Since the 1996–2003 reconstruction, Aquarium station has been plagued by water leaks, which may have been caused either by the renovation or by adjacent Big Dig construction. (Leakage was noticed in the station even before its 1906 opening, albeit at a much smaller rate, and during the 20th century.) The location of the east headhouse near Boston Harbor has resulted in additional flooding during king tides and storm surges. On January 4, 2018, the station was flooded with ocean water associated with the surge from the January 2018 North American blizzard. It was closed "indefinitely" but ultimately reopened the next day. A nor'easter that March caused flooding that again briefly closed the station. These floods damaged elevators and escalators at the station, leaving them out of service for months.

In 2019, the MBTA began using temporary barriers to control flooding at Aquarium during storms. A permanent fix for both leaks and flooding was estimated to cost $20–40 million. A 14-day closure of the Blue Line for maintenance work in May 2020 included drainage work at Aquarium. A $1.7 million project, which took place from August 2020 to March 2021, added supports for aluminum planks that can be temporarily installed during high water events.

====Central Station proposal====
The North–South Rail Link (NSRL) is a proposed railway tunnel which would link the two halves of the MBTA Commuter Rail system between North Station and South Station under downtown Boston. It was originally proposed to run deep beneath the Central Artery, passing under Aquarium station at a depth of 130 feet. In 2003, the MBTA released the Major Investment Study/Draft Environmental Impact Report, which considered two-track and four-track NSRL designs with or without an intermediate Central Station. The station would have 800 ft platforms between State Street and Broad Street. It would have four headhouses—two just north of Milk Street, and two just south of India Street and East India Row—plus a direct connection to Aquarium station. The report estimated that adding Central Station would increase commuter rail ridership by between 3,500 and 12,800 daily trips (depending on other elements of the tunnel design), but add between $540 million and $817 million (about one-sixth) to the total costs of construction. During the renovation of Aquarium station, slurry walls were built to a depth of 190 feet to futureproof for the construction of the NSRL and Central Station.
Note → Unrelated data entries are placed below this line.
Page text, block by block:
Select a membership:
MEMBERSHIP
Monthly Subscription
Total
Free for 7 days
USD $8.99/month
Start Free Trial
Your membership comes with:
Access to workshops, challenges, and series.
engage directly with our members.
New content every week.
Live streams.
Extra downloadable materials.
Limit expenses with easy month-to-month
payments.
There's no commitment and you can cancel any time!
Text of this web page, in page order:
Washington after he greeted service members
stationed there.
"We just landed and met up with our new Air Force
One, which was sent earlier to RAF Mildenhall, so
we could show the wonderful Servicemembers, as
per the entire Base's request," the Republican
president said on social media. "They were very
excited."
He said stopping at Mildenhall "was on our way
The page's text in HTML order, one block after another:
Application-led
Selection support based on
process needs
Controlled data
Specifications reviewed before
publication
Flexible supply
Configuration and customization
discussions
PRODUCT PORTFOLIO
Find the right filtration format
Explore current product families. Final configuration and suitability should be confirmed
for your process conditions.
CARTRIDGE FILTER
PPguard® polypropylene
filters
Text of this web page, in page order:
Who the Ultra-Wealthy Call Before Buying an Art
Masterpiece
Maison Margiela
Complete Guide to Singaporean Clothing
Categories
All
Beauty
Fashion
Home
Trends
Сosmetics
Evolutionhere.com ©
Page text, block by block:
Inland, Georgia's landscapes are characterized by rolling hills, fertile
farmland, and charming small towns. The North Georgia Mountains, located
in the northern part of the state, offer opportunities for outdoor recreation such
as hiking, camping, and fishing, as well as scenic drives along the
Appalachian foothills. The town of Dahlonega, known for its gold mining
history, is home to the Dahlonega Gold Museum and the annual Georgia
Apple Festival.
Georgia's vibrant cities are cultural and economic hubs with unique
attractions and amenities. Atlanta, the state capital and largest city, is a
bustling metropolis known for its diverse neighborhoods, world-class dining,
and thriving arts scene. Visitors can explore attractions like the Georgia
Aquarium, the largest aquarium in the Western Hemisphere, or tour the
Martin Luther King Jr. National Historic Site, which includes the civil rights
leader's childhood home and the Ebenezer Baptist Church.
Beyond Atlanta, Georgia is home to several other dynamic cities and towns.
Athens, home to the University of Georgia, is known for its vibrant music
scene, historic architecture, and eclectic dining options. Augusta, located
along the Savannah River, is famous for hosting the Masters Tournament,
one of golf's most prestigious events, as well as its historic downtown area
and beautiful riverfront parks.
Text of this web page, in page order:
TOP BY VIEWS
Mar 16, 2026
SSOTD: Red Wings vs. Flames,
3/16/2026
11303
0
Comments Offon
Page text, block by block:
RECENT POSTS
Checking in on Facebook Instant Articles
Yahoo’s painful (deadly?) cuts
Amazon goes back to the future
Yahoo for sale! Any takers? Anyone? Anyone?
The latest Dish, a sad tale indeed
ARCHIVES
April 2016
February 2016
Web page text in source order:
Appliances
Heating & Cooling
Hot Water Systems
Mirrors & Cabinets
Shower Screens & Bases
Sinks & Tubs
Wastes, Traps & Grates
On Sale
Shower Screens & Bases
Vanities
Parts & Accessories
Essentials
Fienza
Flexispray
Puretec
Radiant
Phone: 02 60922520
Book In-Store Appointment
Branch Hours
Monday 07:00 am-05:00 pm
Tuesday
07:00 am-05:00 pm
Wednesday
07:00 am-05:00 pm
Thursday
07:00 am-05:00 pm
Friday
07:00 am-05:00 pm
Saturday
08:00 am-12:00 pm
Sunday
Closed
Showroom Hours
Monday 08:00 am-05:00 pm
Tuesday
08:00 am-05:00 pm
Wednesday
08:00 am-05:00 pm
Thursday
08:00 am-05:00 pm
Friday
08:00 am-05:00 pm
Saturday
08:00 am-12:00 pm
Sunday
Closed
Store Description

A 2018 re-evaluation of the NSRL examined two-track and four-track alternatives under the Central Artery, as well as two-track alternatives under Congress Street (which was rejected in the 2003 report). Only the more-expensive four-track option would include Central Station. However, the Congress Street alternatives would have their northern station under Haymarket Square rather than under the existing North Station; this would allow for a Blue Line connection at State rather than Aquarium.